Tuesday, January 26, 2010

REFLECTURES: CELEBRATING NIGERIA AT 50

ONE OF MY BIGGEST COMPLAINTS ABOUT NIGERIA, IS THAT EVERYONE SEEMS TO KNOW WHAT THE PROBLEMS ARE, BUT CAN'T OFFER CONCRETE ANSWERS. SO IN RESPONSE TO MY RECENT RANT ABOUT THISDAY NEWSPAPER INVITING FORMER BRITISH PRIME MINISTER TONY BLAIR AND FORMER US. SECRETARY OF STATE CONDOLEZZA RICE, HERE IS HOW I THINK WE SHOULD CELEBRATE/USHER IN OUR 50TH INDEPENDENCE ANNIVERSARY. WE ALL KNOW THERE ISN'T MUCH TO CELEBRATE, BUT THERE'S MUCH TO DEBATE, LET ME KNOW WHAT YOU THINK:

As Nigeria enters its 50th year, it would seem only evident to usher it in and celebrate it with a series of reflectures (reflection lectures) called The Reflectures: Nigeria at 50, a 4 part round table on keys issues concerning the state of the nation. The reflectures shall deal with the following issues:
• Education
• Health & Environment
• Vision 20: 2020, M.D.Gs, IMF and Foreign Policies
• Unemployment
Each lecture shall be set three months apart and preferably televised on TV. The events shall be opened to the public and will include special invited guests to discuss each season’s topic.


SPECIAL ASISTANCE:
To get the most out of our lecture series, the co-operation of the Ministry of Information and Communication shall be vital.

VENUE:
The choice of venue needs to be able to carry an audience as well as a television crew if possible.

BACKGROUND:
The background of each event is important and should include the words “NIGERIA AT 50” clearly visible on wallpaper and perhaps the main topic being discussed.

ATTENDANCE:
Attendance should be open to the public.

PROMOTION:
The promotion of each lecture shall include the use of the social Internet groups such as facebook to create awareness by getting the public to participate and to send in questions they’d like to have answered.

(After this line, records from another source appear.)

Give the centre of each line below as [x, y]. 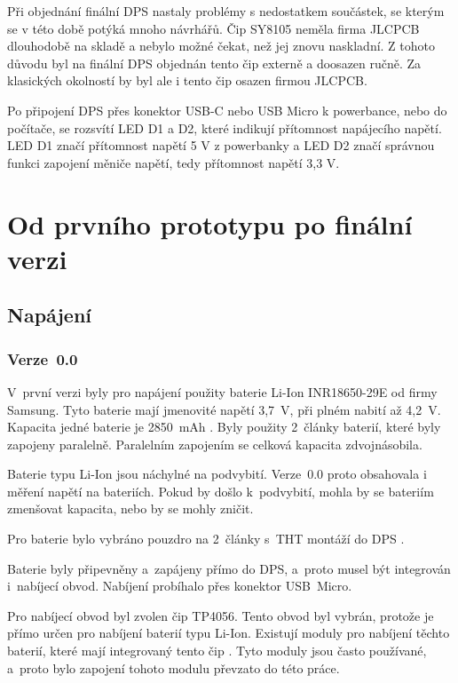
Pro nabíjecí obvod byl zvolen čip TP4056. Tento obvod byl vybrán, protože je [221, 615]
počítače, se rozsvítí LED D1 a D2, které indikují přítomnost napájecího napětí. [225, 127]
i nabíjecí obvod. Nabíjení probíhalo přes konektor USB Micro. [180, 586]
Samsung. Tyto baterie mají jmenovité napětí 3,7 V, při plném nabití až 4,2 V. [224, 409]
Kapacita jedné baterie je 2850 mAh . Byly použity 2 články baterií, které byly [224, 427]
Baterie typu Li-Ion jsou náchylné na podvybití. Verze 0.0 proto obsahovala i [217, 474]
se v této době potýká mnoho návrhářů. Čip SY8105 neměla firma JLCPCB [213, 28]
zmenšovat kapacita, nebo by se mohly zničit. [130, 508]

POSSIBLE ISSUES TO DISCUSS AT EACH REFLECTURE


EDUCATION:
• Achieving the M.D.G on education
• Why there’s no ministry of higher education and if they should be
• ASUU strikes
• How will the Abdulmuttalab terror incident affect Nigerian students wishing to study abroad, especially those with Arabic names and/or Islamic backgrounds?
• Adult illiteracy
• The future of Nigerian education

POSSIBLE GUESTS:
• Special assistant to the president on the M.D.G- Hajiya Amina Az- Zabur
• Minister of Education- Dr. Sam Egwe
• Minister of State for Education- Hajiya Aishatu Jibril Dukku
• President of ASUU
• President Abuja Writers Forum- Dr. Emmanuel Shehu


HEALTH AND ENVIRONMENT:
• General public sanitation
• Malaria and H.I.V/AIDS awareness
• The treatment of gunshot wound victims
• Climate Change

POSSIBLE GUESTS:
• Minister of health
• D.G NAFDAC
• Minister of Environment
• Minister of Police Affairs
• Minister of the F.C.T- Senator Adamu Aliero
• Interested N.G.Os


VISION 20: 2020, M.D.G, I.M.F AND NIGERIA’S FOREIGN CONUNDRUM:
• How feasible is Vision 20: 2020?
• How far with the M.D.G?
• How does Vision 20: 2020 and M.D.G relate to the president’s 7 point agenda?
• Should Nigeria be borrowing from the I.M.F?
• Nigeria’s placing on the U.S terror list.

POSSIBLE GUESTS:
• Minister of Finance- Mallam Mukthar
• Minister of National Planning- Dr. Shamsudeen Usman
• The Vision 20: 2020 committee
• Special Assistant to the President on the M.D.G- Hajiya Amina Az-Zabur
• The President’s special assistance on the 7 Point Agenda
• Head of I.M.F in Nigeria


UNEMPLOYMENT
• How to solve the crisis of unemployment
• The impact, if any, of N.Y.S.C on employment

POSSIBLE GUESTS:
• Minister of Labour
• D.G N.Y.S.C

Monday, January 25, 2010

WE DON'T WANT WAR CRIMINALS CELEBRATING OUR INDEPENDENCE!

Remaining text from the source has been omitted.